- **Prompt**: Return all the lines below in which the string "software" appears.

[Dataset excerpts]
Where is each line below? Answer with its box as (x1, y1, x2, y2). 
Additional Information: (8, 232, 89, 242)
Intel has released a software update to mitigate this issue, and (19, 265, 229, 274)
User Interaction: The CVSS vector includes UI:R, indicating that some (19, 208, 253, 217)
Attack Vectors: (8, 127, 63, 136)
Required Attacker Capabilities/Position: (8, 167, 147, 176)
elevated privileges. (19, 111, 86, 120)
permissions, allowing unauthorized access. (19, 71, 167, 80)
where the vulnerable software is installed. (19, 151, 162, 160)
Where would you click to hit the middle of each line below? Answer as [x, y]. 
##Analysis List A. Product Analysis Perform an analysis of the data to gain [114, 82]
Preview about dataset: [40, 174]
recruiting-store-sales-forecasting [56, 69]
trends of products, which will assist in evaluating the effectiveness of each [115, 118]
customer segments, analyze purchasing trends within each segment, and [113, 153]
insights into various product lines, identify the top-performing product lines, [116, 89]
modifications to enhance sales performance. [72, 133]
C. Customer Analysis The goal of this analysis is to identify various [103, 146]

...

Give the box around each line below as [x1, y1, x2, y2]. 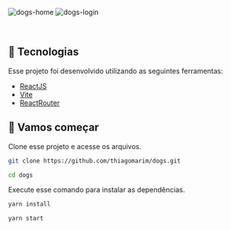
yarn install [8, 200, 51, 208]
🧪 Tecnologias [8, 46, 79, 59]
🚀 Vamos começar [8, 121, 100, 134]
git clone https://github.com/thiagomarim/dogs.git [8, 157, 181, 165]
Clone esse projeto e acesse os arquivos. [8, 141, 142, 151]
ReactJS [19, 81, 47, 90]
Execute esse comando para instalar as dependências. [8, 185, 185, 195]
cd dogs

- **Written solution**:
Intel has released a software update to mitigate this issue, and (19, 265, 229, 274)
where the vulnerable software is installed. (19, 151, 162, 160)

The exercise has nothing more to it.